*** Stored data Section Begins ***

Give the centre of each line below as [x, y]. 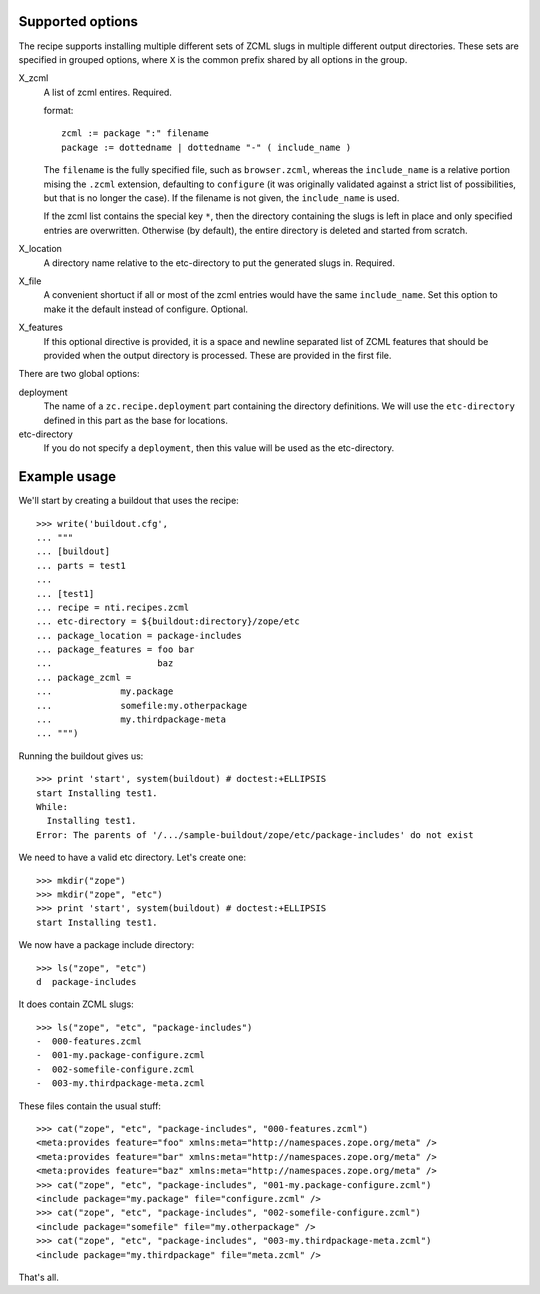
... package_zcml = [84, 677]
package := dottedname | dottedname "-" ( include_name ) [206, 147]
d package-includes [86, 981]
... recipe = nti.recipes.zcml [113, 607]
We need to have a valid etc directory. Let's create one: [132, 857]
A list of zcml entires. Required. [107, 92]
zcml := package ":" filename [135, 133]
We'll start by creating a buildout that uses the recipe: [128, 501]
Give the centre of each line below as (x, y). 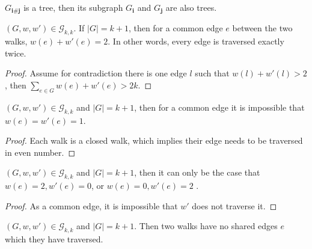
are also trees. (191, 7)
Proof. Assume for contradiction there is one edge (96, 73)
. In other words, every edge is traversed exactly (196, 41)
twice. (16, 53)
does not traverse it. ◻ (234, 205)
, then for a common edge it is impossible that (219, 107)
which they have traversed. (54, 239)
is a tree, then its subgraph (73, 7)
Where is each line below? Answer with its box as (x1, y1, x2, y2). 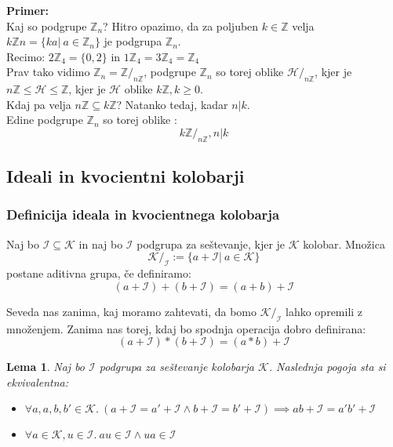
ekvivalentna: (6, 373, 69, 390)
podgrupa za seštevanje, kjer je (136, 235, 286, 252)
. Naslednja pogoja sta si (268, 358, 386, 375)
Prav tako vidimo (6, 64, 90, 80)
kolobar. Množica (303, 235, 385, 252)
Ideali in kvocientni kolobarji (6, 164, 245, 188)
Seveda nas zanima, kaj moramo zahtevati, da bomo (6, 303, 257, 319)
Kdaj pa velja (6, 96, 71, 112)
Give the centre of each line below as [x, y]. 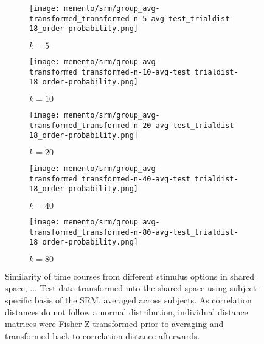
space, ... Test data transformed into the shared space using [116, 288]
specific [19, 300]
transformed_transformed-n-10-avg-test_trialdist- [134, 72]
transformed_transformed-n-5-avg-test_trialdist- [132, 19]
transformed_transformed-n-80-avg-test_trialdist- [134, 232]
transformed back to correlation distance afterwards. [102, 335]
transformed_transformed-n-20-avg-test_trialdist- [134, 125]
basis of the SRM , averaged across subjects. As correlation [143, 300]
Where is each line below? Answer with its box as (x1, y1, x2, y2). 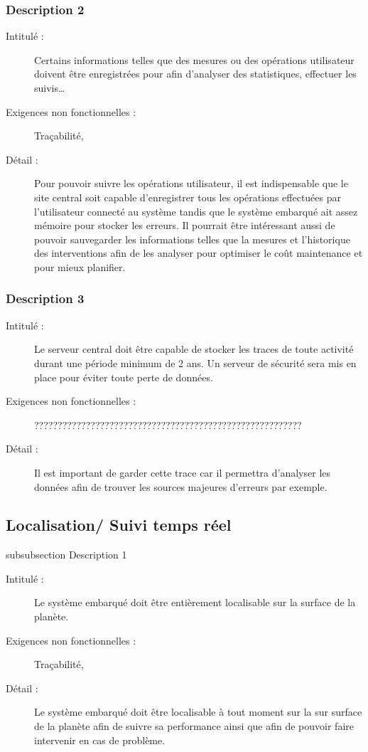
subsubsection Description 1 (6, 547, 127, 562)
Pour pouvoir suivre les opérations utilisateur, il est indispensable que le (34, 176, 348, 191)
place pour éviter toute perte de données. (34, 369, 213, 384)
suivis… (34, 80, 65, 95)
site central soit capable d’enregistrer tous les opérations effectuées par (34, 189, 341, 204)
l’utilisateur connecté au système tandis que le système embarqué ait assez (34, 203, 358, 218)
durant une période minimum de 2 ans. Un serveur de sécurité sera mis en (34, 355, 357, 370)
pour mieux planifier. (34, 259, 126, 274)
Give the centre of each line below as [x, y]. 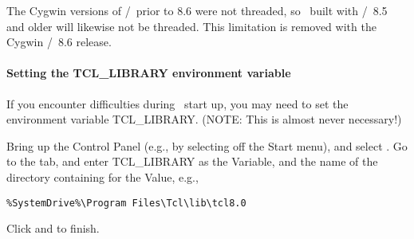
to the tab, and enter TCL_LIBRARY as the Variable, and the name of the [192, 161]
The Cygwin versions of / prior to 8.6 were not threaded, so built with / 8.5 [197, 10]
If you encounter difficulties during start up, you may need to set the [177, 103]
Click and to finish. [53, 228]
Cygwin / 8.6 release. [59, 42]
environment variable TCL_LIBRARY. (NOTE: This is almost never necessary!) [204, 119]
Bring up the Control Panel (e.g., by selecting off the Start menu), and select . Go [207, 145]
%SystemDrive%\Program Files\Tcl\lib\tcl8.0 [126, 203]
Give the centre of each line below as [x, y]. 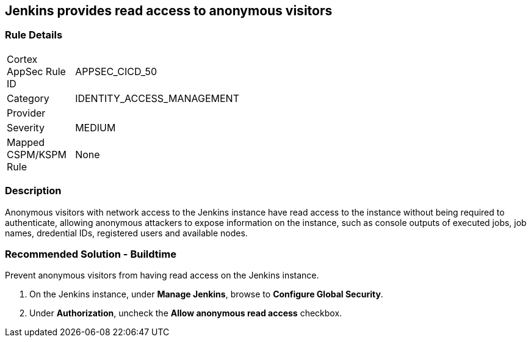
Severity [26, 127]
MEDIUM [96, 127]
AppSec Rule [36, 71]
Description [33, 191]
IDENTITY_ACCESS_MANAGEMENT [157, 98]
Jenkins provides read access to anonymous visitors [169, 11]
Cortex [22, 59]
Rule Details [34, 35]
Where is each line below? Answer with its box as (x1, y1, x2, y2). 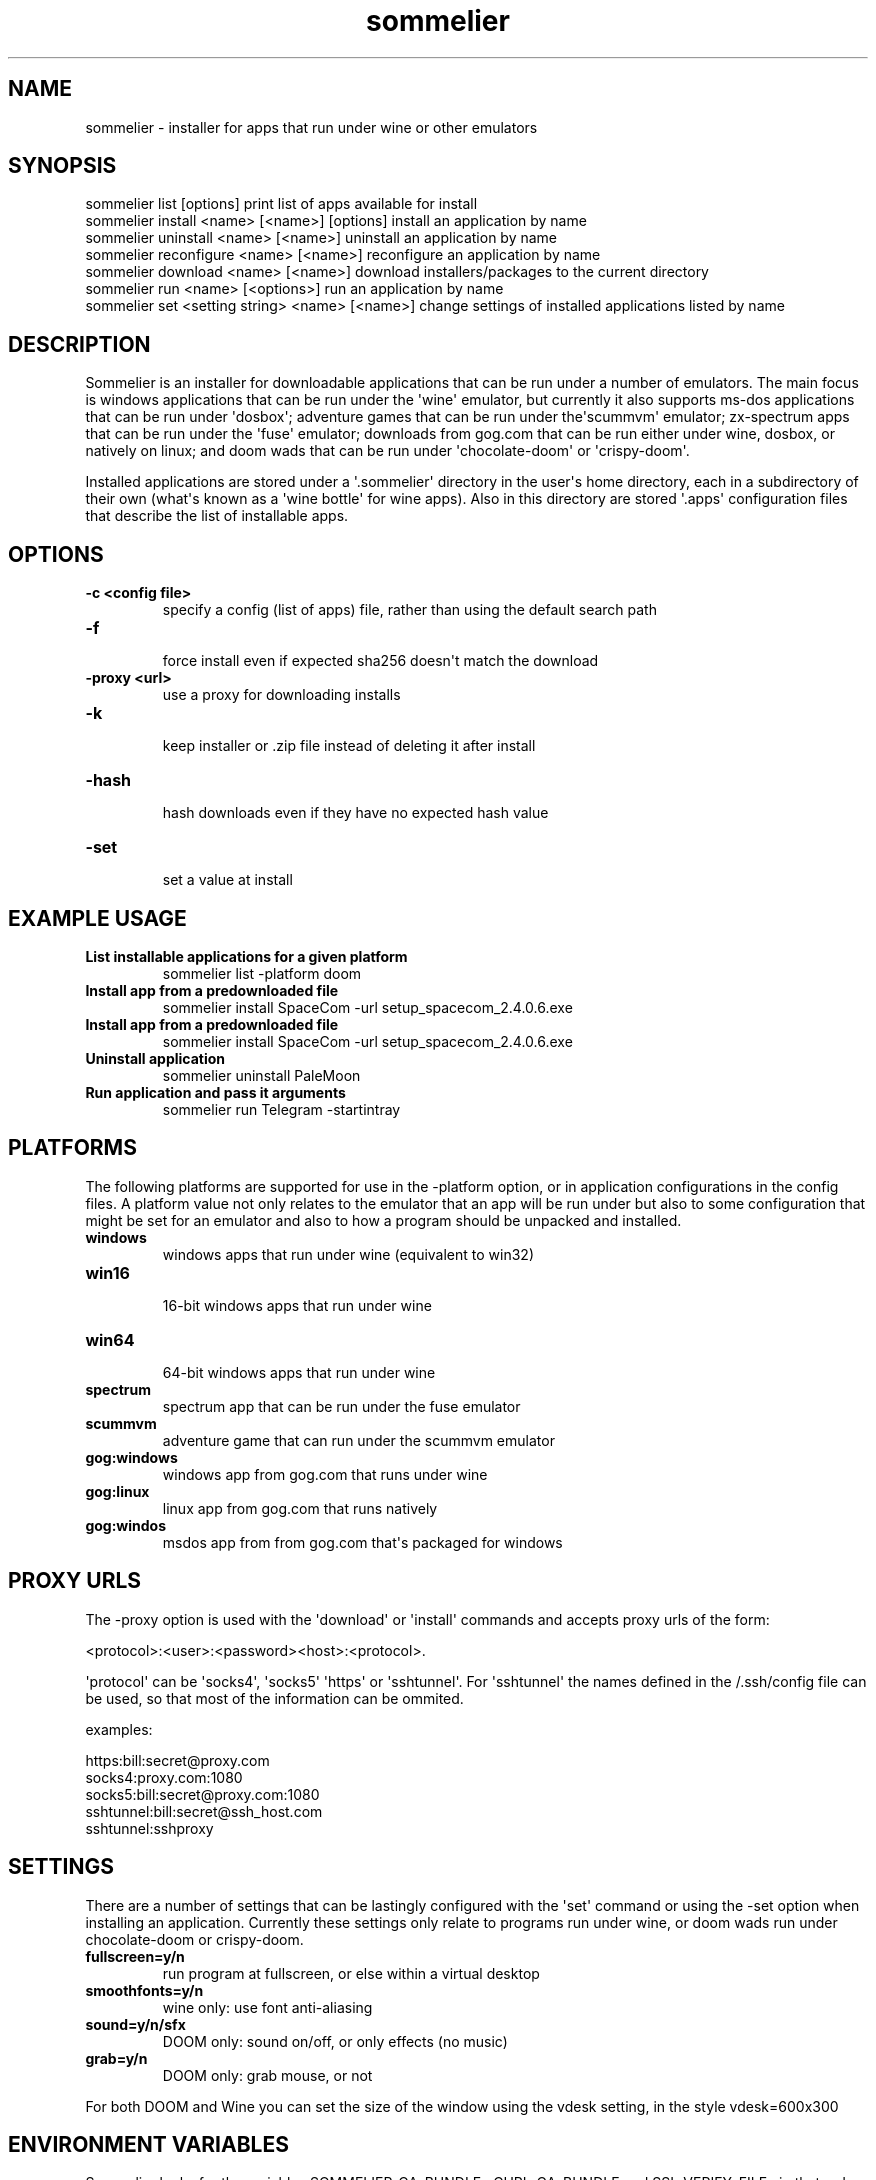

*** Stored data Section Ends ***

● **What is being asked**
For the entries above, print exactly the lines between the one with "does not traverse it. ◻ (234, 205)" and the one with "environment variable TCL_LIBRARY.", inclusive, with no pictures.

● **Completed task**
does not traverse it. ◻ (234, 205)
, then for a common edge it is impossible that (219, 107)
which they have traversed. (54, 239)
is a tree, then its subgraph (73, 7)
Where is each line below? Answer with its box as (x1, y1, x2, y2). 
ekvivalentna: (6, 373, 69, 390)
podgrupa za seštevanje, kjer je (136, 235, 286, 252)
. Naslednja pogoja sta si (268, 358, 386, 375)
Prav tako vidimo (6, 64, 90, 80)
kolobar. Množica (303, 235, 385, 252)
Ideali in kvocientni kolobarji (6, 164, 245, 188)
Seveda nas zanima, kaj moramo zahtevati, da bomo (6, 303, 257, 319)
Kdaj pa velja (6, 96, 71, 112)
Give the centre of each line below as [x, y]. 
space, ... Test data transformed into the shared space using [116, 288]
specific [19, 300]
transformed_transformed-n-10-avg-test_trialdist- [134, 72]
transformed_transformed-n-5-avg-test_trialdist- [132, 19]
transformed_transformed-n-80-avg-test_trialdist- [134, 232]
transformed back to correlation distance afterwards. [102, 335]
transformed_transformed-n-20-avg-test_trialdist- [134, 125]
basis of the SRM , averaged across subjects. As correlation [143, 300]
Where is each line below? Answer with its box as (x1, y1, x2, y2). 
subsubsection Description 1 (6, 547, 127, 562)
Pour pouvoir suivre les opérations utilisateur, il est indispensable que le (34, 176, 348, 191)
place pour éviter toute perte de données. (34, 369, 213, 384)
suivis… (34, 80, 65, 95)
site central soit capable d’enregistrer tous les opérations effectuées par (34, 189, 341, 204)
l’utilisateur connecté au système tandis que le système embarqué ait assez (34, 203, 358, 218)
durant une période minimum de 2 ans. Un serveur de sécurité sera mis en (34, 355, 357, 370)
pour mieux planifier. (34, 259, 126, 274)
Give the centre of each line below as [x, y]. 
to the tab, and enter TCL_LIBRARY as the Variable, and the name of the [192, 161]
The Cygwin versions of / prior to 8.6 were not threaded, so built with / 8.5 [197, 10]
If you encounter difficulties during start up, you may need to set the [177, 103]
Click and to finish. [53, 228]
Cygwin / 8.6 release. [59, 42]
environment variable TCL_LIBRARY. (NOTE: This is almost never necessary!) [204, 119]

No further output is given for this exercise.